The same logic applies to the other factor mentioned by the Judge. If in the case of this particular appellant it was so inappropriate that to give him the percentage contemplated by the legislation would shock the public conscience then this again would apply in circumstances where the accused, for example, had pleaded in the Magistrates Court. I do not consider that the Judge intended that.
In my view, to give effect to his reasoning the Judge could not rely on section 10C(4)(a). Parliament however, in section 10C(4)(c), has retained the Judge’s discretion to take into account the circumstances surrounding the plea. That would involve in my view circumstances such as confronted the Judge in this case. Other subsections namely (e) and (f) may also be relevant but I do not have to consider their applicability to the circumstances of this case.
In this matter the appellant denied to the police when initially questioned that he had said anything to the victims. He was represented by counsel at the committal hearing and upon his arraignment in the District Court when he pleaded not guilty to all charges. When questioned by a judge as to whether a “special directions” hearing should be ordered (to see if the matter could be resolved) counsel replied, “I do not think there’s any likely benefit from that”.
The not guilty pleas were maintained until shortly before trial when the fresh Information was laid and the appellant pleaded guilty.
During the course of submissions before the Judge emphasis was laid on the fact that counsel had spent “a number of sessions with him in custody” and that he is now “showing greater insight into himself and his behaviour”. It is pertinent to observe that at the time the appellant was first taken into custody he was in the grip of a very severe methamphetamine addiction. Even on the pleas to the fresh charges the appellant did not dispute any fact contained within the declarations. The prosecution accepted that a lesser meaning could be attributed to the actual threats.
The thrust of the submissions and the way in which the matter evolved suggested strongly that the appellant, only late in the proceedings, was prepared to concede that he had made any threat at all. On appeal counsel for the appellant did not suggest otherwise.
In the circumstances of this case the utilitarian benefit of an early resolution of the proceedings was diminished by the conduct of the appellant. It was appropriate for that to be reflected in the percentage discount to be applied.
In my view, the Judge was in error in using section 10C(4)(a) to take into account the circumstances of the plea. Further, I am of the view that to have given the appellant a 40 per cent discount in this matter would not have led to a sentence, for the reasons mentioned above, that would shock the public conscience.

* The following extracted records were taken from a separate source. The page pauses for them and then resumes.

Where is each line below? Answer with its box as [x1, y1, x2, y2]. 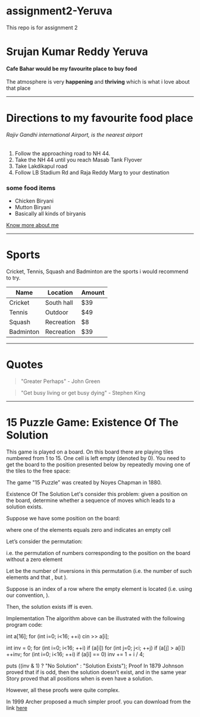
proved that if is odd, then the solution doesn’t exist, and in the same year [6, 668, 186, 676]
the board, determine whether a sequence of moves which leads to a [6, 497, 176, 504]
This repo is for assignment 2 [6, 24, 78, 31]
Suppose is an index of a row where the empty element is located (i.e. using [6, 585, 192, 592]
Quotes [6, 358, 43, 372]
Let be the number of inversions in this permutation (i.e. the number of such [6, 567, 192, 574]
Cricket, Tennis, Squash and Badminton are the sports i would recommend [6, 268, 189, 275]
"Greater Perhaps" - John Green [20, 378, 101, 385]
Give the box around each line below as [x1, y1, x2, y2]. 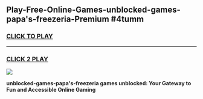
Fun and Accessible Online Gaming [6, 86, 96, 93]
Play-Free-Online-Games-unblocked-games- [6, 5, 181, 15]
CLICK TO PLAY [6, 32, 53, 41]
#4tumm [111, 14, 144, 25]
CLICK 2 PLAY [6, 55, 48, 63]
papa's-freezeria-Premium [6, 14, 110, 25]
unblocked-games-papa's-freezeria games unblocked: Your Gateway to [6, 79, 192, 86]
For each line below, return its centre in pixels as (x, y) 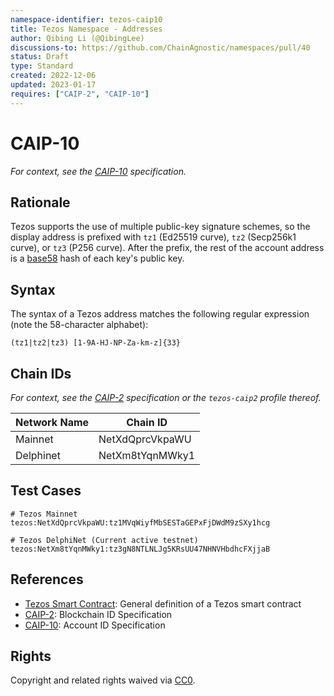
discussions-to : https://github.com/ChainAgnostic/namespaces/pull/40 (160, 47)
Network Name (52, 422)
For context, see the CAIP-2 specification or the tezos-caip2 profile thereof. (166, 397)
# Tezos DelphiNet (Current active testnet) (104, 540)
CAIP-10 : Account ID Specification (95, 625)
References (47, 579)
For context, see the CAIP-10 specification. (98, 171)
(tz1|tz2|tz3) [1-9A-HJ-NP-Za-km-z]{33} (96, 343)
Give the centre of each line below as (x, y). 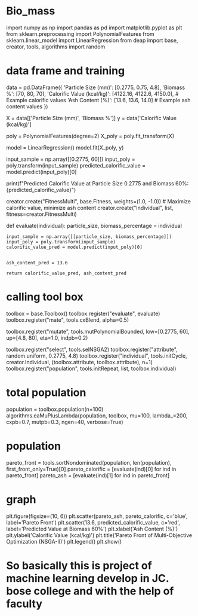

Ordinarily in those circumstances the appeal would be allowed but only if the appeal Court thought that a different sentence should have been passed.[30] There was no challenge to the head sentence imposed by the Judge. On resentencing I note that the offending was serious and general and personal deterrence are very important considerations. I would impose the same starting point as the Judge, namely four years imprisonment.
[30] Section 353(4) Criminal Law Consolidation Act 1935 (SA).
I also take the view that the circumstances of the pleas were such as to call for a departure from the full 40 per cent reduction potentially available for the early plea. I would allow in the circumstances a reduction for his pleas of guilty of 25 per cent. That leaves the final sentence of three years imprisonment. Like the Judge I would impose a non-parole period of two years.
Given that I would sentence in the same way as the Judge, but for different reasons, I therefore dismiss the appeal.